> _Problem to work on_
Please copy each line of the data that includes the string "physical".
**** Dataset excerpts
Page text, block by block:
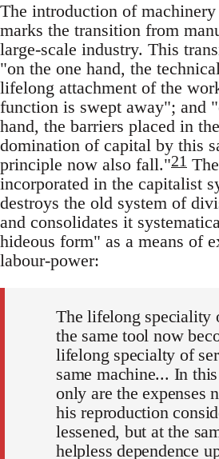
The introduction of machinery
marks the transition from
large-scale industry. This
"on the one hand, the
lifelong attachment of the
function is swept away"; and
hand, the barriers placed in
domination of capital by this
principle now also fall."21
incorporated in the capitalist
destroys the old system of
and consolidates it
hideous form" as a means of
labour-power:
The lifelong speciality
the same tool now
lifelong specialty of
same machine... In
only are the expenses
his reproduction
lessened, but at the
helpless dependence
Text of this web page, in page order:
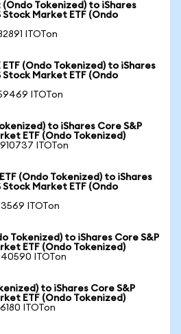
(Ondo Tokenized) to iShares
Stock Market ETF (Ondo
ITOTon
ETF (Ondo Tokenized) to iShares
Stock Market ETF (Ondo
ITOTon
to iShares Core S&P
ETF (Ondo Tokenized)
ITOTon
(Ondo Tokenized) to iShares
Stock Market ETF (Ondo
ITOTon
Tokenized) to iShares Core S&P
ETF (Ondo Tokenized)
ITOTon
to iShares Core S&P
ETF (Ondo Tokenized)
ITOTon
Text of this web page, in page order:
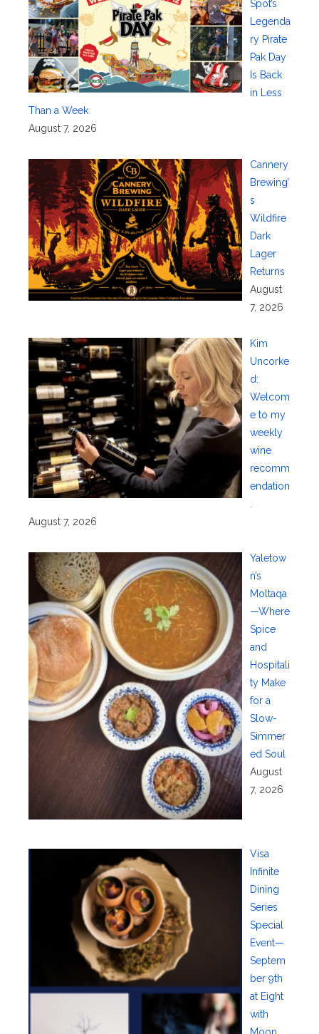
Spot’s
Legenda
ry Pirate
Pak Day
Is Back
in Less
Than a Week
August 7, 2026
Cannery
Brewing’
s
Wildfire
Dark
Lager
Returns
August
7, 2026
Kim
Uncorke
d:
Welcom
e to my
weekly
wine
recomm
endation
August 7, 2026
Yaletow
n’s
Moltaqa
—Where
Spice
and
Hospitali
ty Make
for a
Slow-
Simmer
ed Soul
August
7, 2026
Visa
Infinite
Dining
Series
Special
Event—
Septem
ber 9th
at Eight
with
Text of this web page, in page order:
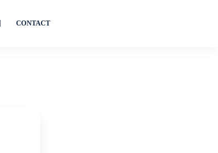
CONTACT
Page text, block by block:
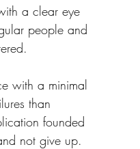
a clear eye
people and
with a minimal
than
founded
not give up.
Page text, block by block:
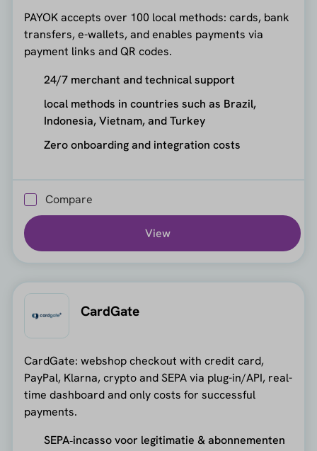
PAYOK accepts over 100 local methods: cards, bank
transfers, e-wallets, and enables payments via
payment links and QR codes.
24/7 merchant and technical support
local methods in countries such as Brazil,
Indonesia, Vietnam, and Turkey
Zero onboarding and integration costs
Compare
View
CardGate
CardGate: webshop checkout with credit card,
PayPal, Klarna, crypto and SEPA via plug-in/API, real-
time dashboard and only costs for successful
payments.
SEPA‑incasso voor legitimatie & abonnementen
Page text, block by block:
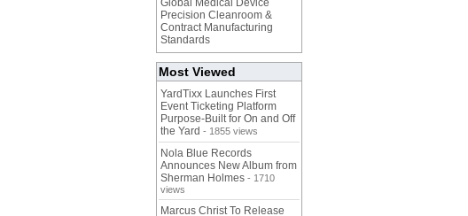
Global Medical Device
Precision Cleanroom &
Contract Manufacturing
Standards
Most Viewed
YardTixx Launches First
Event Ticketing Platform
Purpose-Built for On and Off
the Yard - 1855 views
Nola Blue Records
Announces New Album from
Sherman Holmes - 1710
views
Marcus Christ To Release
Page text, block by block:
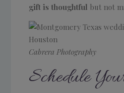
gift is thoughtful but not
Cabrera Photography
Schedule
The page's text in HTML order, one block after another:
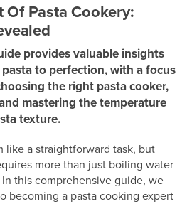
Of Pasta Cookery:
provides valuable insights
to perfection, with a focus
the right pasta cooker,
mastering the temperature
texture.
like a straightforward task, but
more than just boiling water
this comprehensive guide, we
becoming a pasta cooking expert
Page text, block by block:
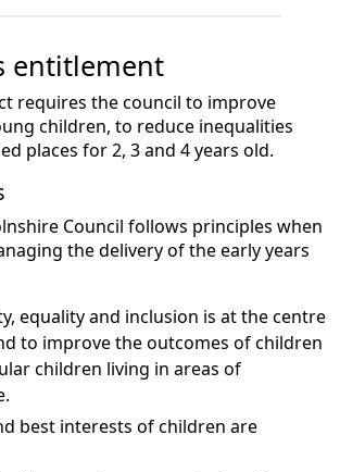
entitlement
requires the council to improve
children, to reduce inequalities
places for 2, 3 and 4 years old.
Council follows principles when
the delivery of the early years
equality and inclusion is at the centre
to improve the outcomes of children
children living in areas of
best interests of children are
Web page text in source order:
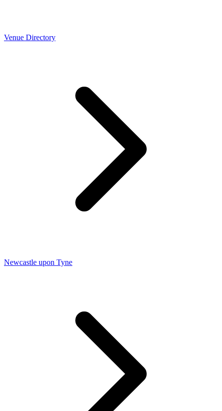
Venue Directory
Newcastle upon Tyne
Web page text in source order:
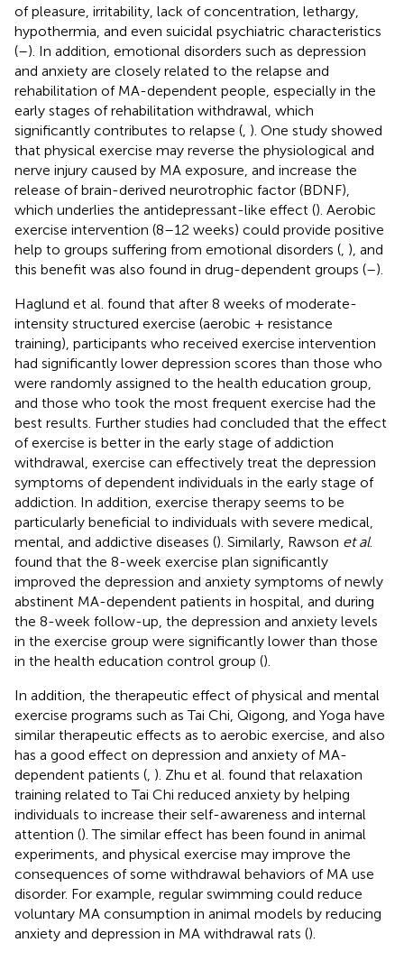
of pleasure, irritability, lack of concentration, lethargy,
hypothermia, and even suicidal psychiatric characteristics
(–). In addition, emotional disorders such as depression
and anxiety are closely related to the relapse and
rehabilitation of MA-dependent people, especially in the
early stages of rehabilitation withdrawal, which
significantly contributes to relapse ( ). One study showed
that physical exercise may reverse the physiological and
nerve injury caused by MA exposure, and increase the
release of brain-derived neurotrophic factor (BDNF),
which underlies the antidepressant-like effect (). Aerobic
exercise intervention (8–12 weeks) could provide positive
help to groups suffering from emotional disorders ( ), and
this benefit was also found in drug-dependent groups (–).
Haglund et al. found that after 8 weeks of moderate-
intensity structured exercise (aerobic + resistance
training), participants who received exercise intervention
had significantly lower depression scores than those who
were randomly assigned to the health education group,
and those who took the most frequent exercise had the
best results. Further studies had concluded that the effect
of exercise is better in the early stage of addiction
withdrawal, exercise can effectively treat the depression
symptoms of dependent individuals in the early stage of
addiction. In addition, exercise therapy seems to be
particularly beneficial to individuals with severe medical,
mental, and addictive diseases (). Similarly, Rawson et al.
found that the 8-week exercise plan significantly
improved the depression and anxiety symptoms of newly
abstinent MA-dependent patients in hospital, and during
the 8-week follow-up, the depression and anxiety levels
in the exercise group were significantly lower than those
in the health education control group ().
In addition, the therapeutic effect of physical and mental
exercise programs such as Tai Chi, Qigong, and Yoga have
similar therapeutic effects as to aerobic exercise, and also
has a good effect on depression and anxiety of MA-
dependent patients ( ). Zhu et al. found that relaxation
training related to Tai Chi reduced anxiety by helping
individuals to increase their self-awareness and internal
attention (). The similar effect has been found in animal
experiments, and physical exercise may improve the
consequences of some withdrawal behaviors of MA use
disorder. For example, regular swimming could reduce
voluntary MA consumption in animal models by reducing
anxiety and depression in MA withdrawal rats ().
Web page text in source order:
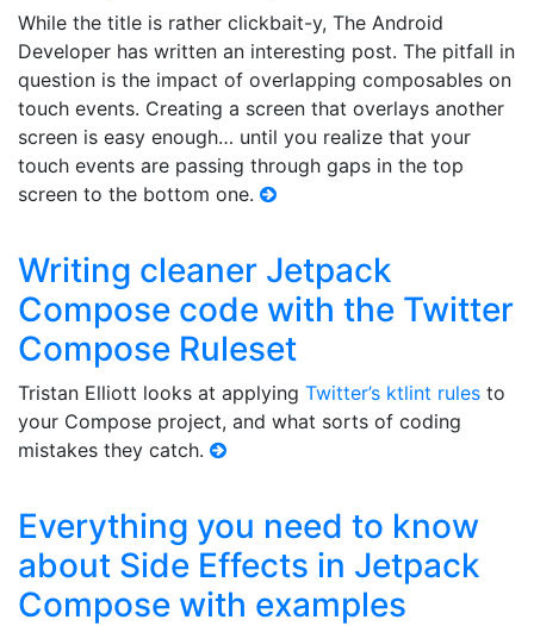
While the title is rather clickbait-y, The Android
Developer has written an interesting post. The pitfall in
question is the impact of overlapping composables on
touch events. Creating a screen that overlays another
screen is easy enough… until you realize that your
touch events are passing through gaps in the top
screen to the bottom one.
Writing cleaner Jetpack
Compose code with the Twitter
Compose Ruleset
Tristan Elliott looks at applying Twitter’s ktlint rules to
your Compose project, and what sorts of coding
mistakes they catch.
Everything you need to know
about Side Effects in Jetpack
Compose with examples
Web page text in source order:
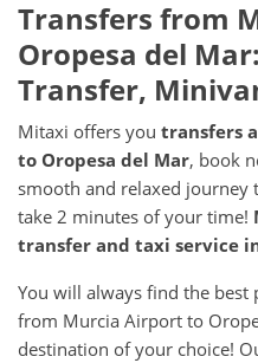
Transfers from
Oropesa del Mar
Transfer,
Mitaxi offers you transfers
to Oropesa del Mar, book
smooth and relaxed
take 2 minutes of your time!
transfer and taxi service
You will always find the
from Murcia Airport to
destination of your choice!
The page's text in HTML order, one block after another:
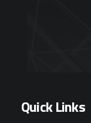
Quick Links
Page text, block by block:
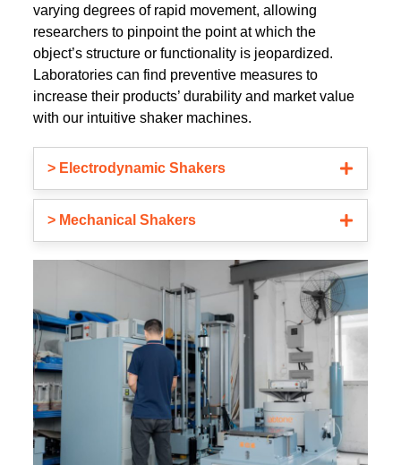
varying degrees of rapid movement, allowing
researchers to pinpoint the point at which the
object’s structure or functionality is jeopardized.
Laboratories can find preventive measures to
increase their products’ durability and market value
with our intuitive shaker machines.
> Electrodynamic Shakers
> Mechanical Shakers
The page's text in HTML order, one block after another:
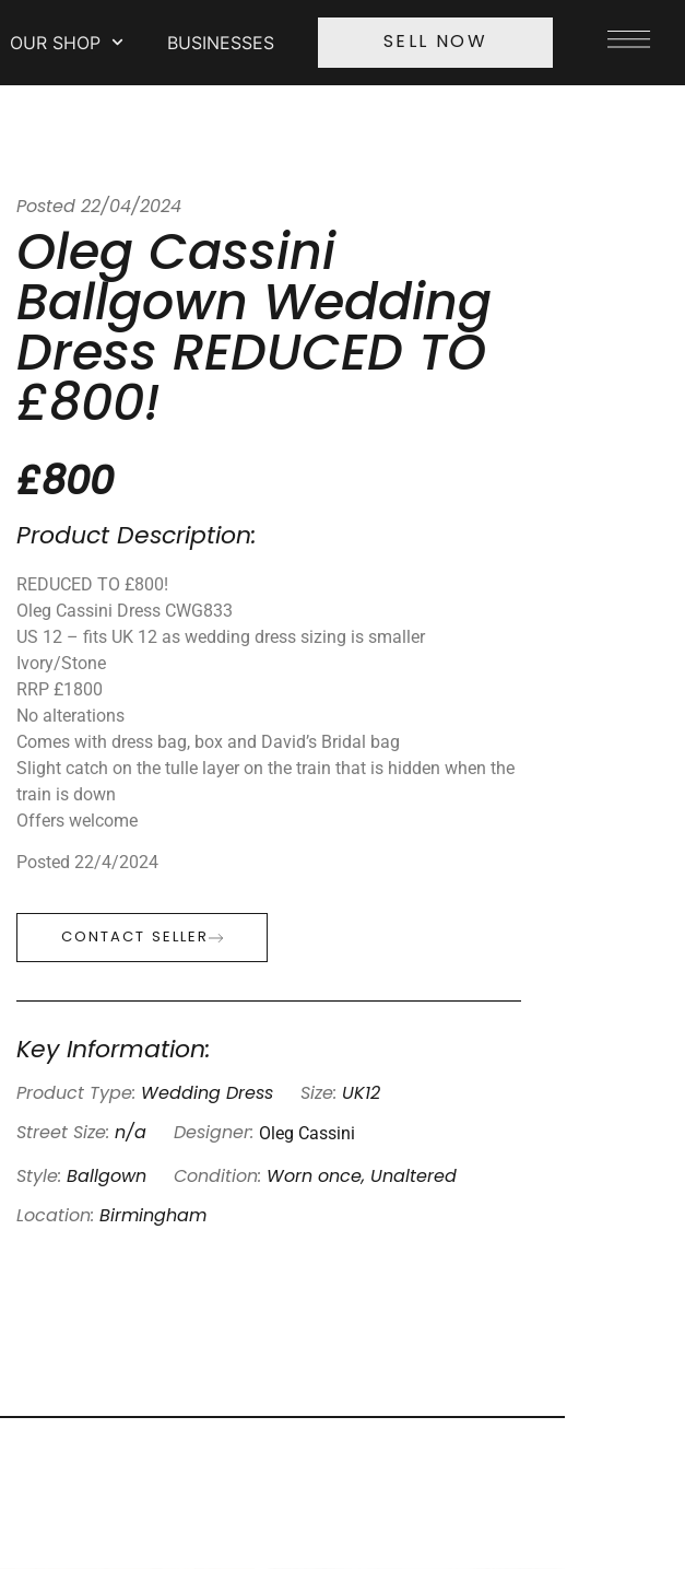
OUR SHOP BUSINESSES SELL NOW
Posted 22/04/2024
Oleg Cassini
Ballgown Wedding
Dress REDUCED TO
£800!
£800
Product Description:
REDUCED TO £800!
Oleg Cassini Dress CWG833
US 12 – fits UK 12 as wedding dress sizing is smaller
Ivory/Stone
RRP £1800
No alterations
Comes with dress bag, box and David’s Bridal bag
Slight catch on the tulle layer on the train that is hidden when the
train is down
Offers welcome
Posted 22/4/2024
CONTACT SELLER
Key Information:
Product Type: Wedding Dress Size: UK12
Street Size: n/a Designer: Oleg Cassini
Style: Ballgown Condition: Worn once, Unaltered
Location: Birmingham
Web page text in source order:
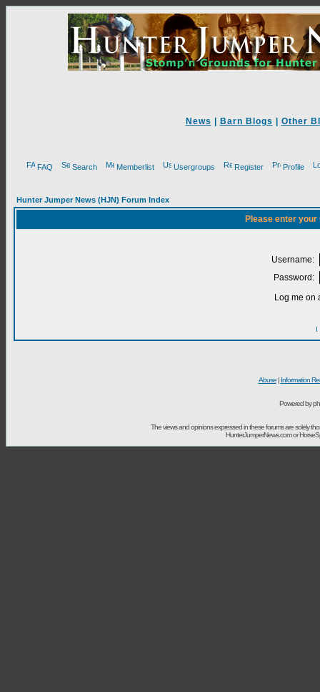
News Barn Blogs Other
FAQ Search Memberlist Usergroups Register Profile
Hunter Jumper News (HJN) Forum Index
Please enter
Username:
Password:
Log me on
I
Abuse| Information
Powered by
The views and opinions expressed in these forums are solely
HunterJumperNews.com or
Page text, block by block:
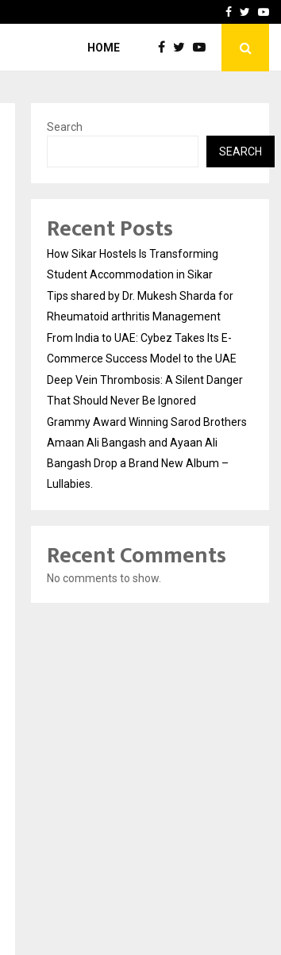
From India to UAE:Facebook
HOME
Search
SEARCH
Recent Posts
How Sikar Hostels Is Transforming
Student Accommodation in Sikar
Tips shared by Dr. Mukesh Sharda for
Rheumatoid arthritis Management
From India to UAE: Cybez Takes Its E-
Commerce Success Model to the UAE
Deep Vein Thrombosis: A Silent Danger
That Should Never Be Ignored
Grammy Award Winning Sarod Brothers
Amaan Ali Bangash and Ayaan Ali
Bangash Drop a Brand New Album –
Lullabies.
Recent Comments
No comments to show.
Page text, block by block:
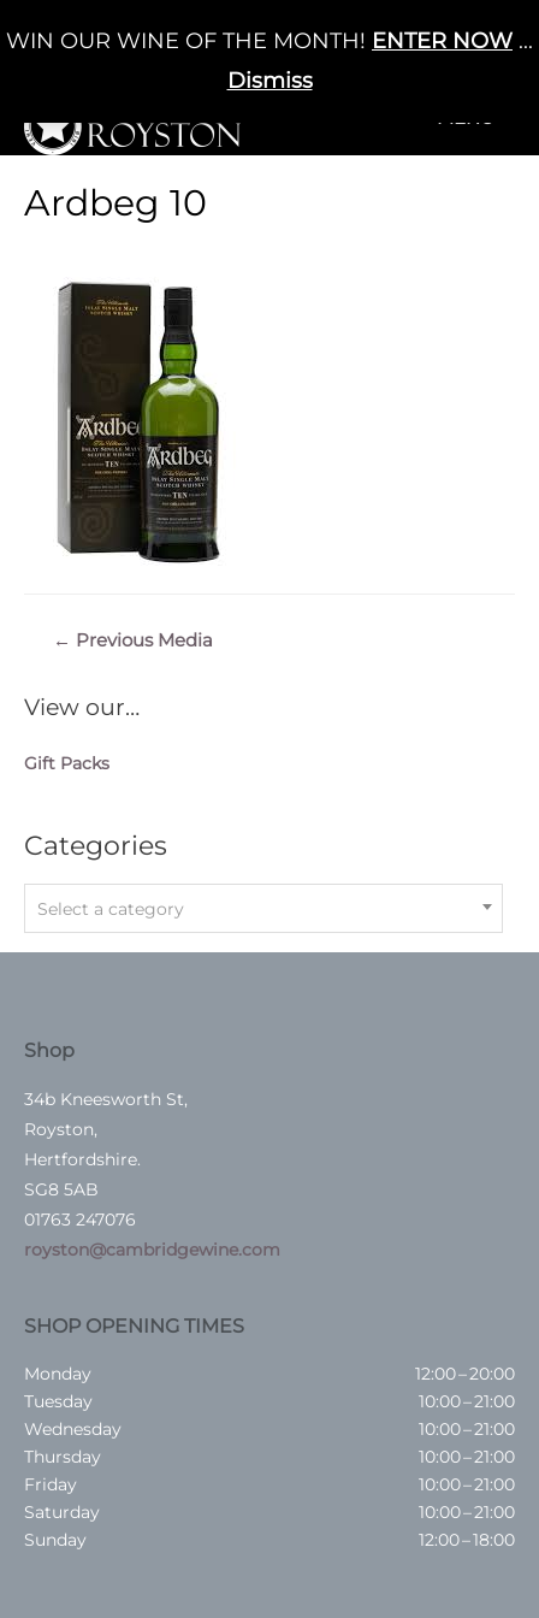
to
Cart / £0.00 0
+MENU
View our…
Gift Packs
Categories
Select a category
Ardbeg 10
← Previous Media
Shop
34b Kneesworth St,
Royston,
Hertfordshire.
SG8 5AB
01763 247076
royston@cambridgewine.com
SHOP OPENING TIMES
Monday
12:00 – 20:00
Tuesday
10:00 – 21:00
Wednesday
10:00 – 21:00
Thursday
10:00 – 21:00
Friday
10:00 – 21:00
Saturday
10:00 – 21:00
Sunday
12:00 – 18:00
WIN OUR WINE OF THE MONTH! ENTER NOW ...
Dismiss
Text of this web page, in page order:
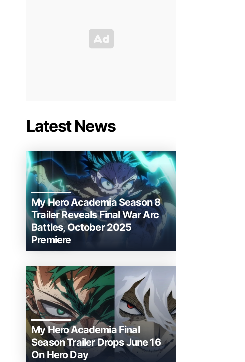
Latest News
My Hero Academia Season 8
Trailer Reveals Final War Arc
Battles, October 2025
Premiere
My Hero Academia Final
Season Trailer Drops June 16
On Hero Day
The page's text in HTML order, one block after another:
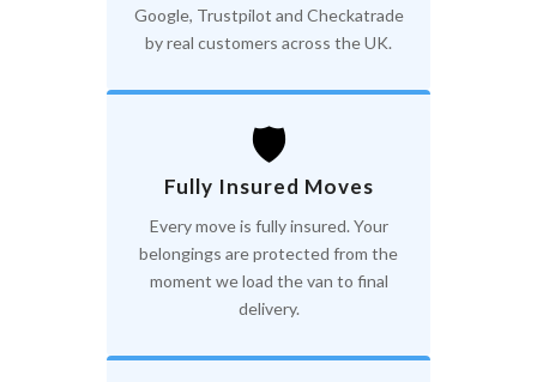
Google, Trustpilot and Checkatrade
by real customers across the UK.
🛡️
Fully Insured Moves
Every move is fully insured. Your
belongings are protected from the
moment we load the van to final
delivery.
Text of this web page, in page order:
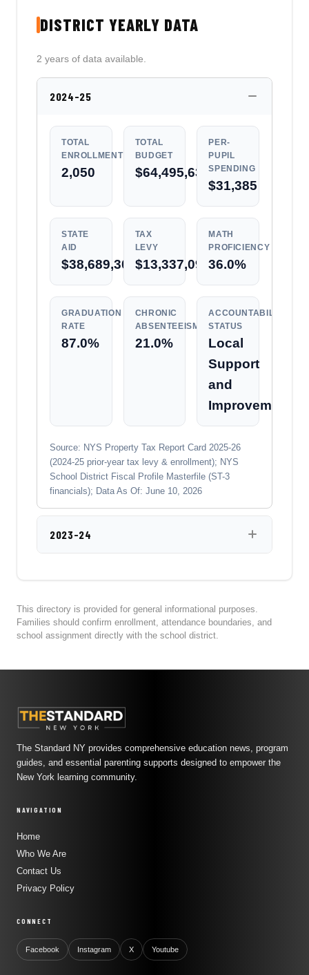
DISTRICT YEARLY DATA
2 years of data available.
2024-25
TOTAL
ENROLLMENT
2,050
TOTAL
BUDGET
$64,495,631
PER-
PUPIL
SPENDING
$31,385
STATE
AID
$38,689,309
TAX
LEVY
$13,337,090
MATH
PROFICIENCY
36.0%
GRADUATION
RATE
87.0%
CHRONIC
ABSENTEEISM
21.0%
ACCOUNTABILITY
STATUS
Local
Support
and
Improvement
Source: NYS Property Tax Report Card 2025-26
(2024-25 prior-year tax levy & enrollment); NYS
School District Fiscal Profile Masterfile (ST-3
financials); Data As Of: June 10, 2026
2023-24
This directory is provided for general informational purposes.
Families should confirm enrollment, attendance boundaries, and
school assignment directly with the school district.
The Standard NY provides comprehensive education news, program
guides, and essential parenting supports designed to empower the
New York learning community.
NAVIGATION
Home
Who We Are
Contact Us
Privacy Policy
CONNECT
Facebook Instagram X Youtube
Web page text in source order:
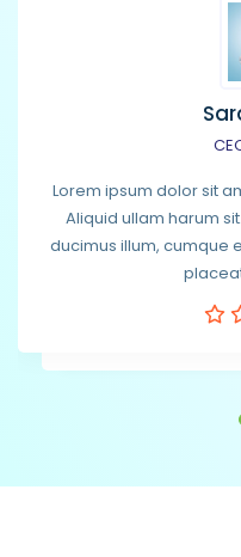
Lorem ipsum dolor sit
Aliquid ullam harum
ducimus illum, cumque
********
> _Expected output_
that physical exercise may reverse the physiological and
In addition, the therapeutic effect of physical and mental
experiments, and physical exercise may improve the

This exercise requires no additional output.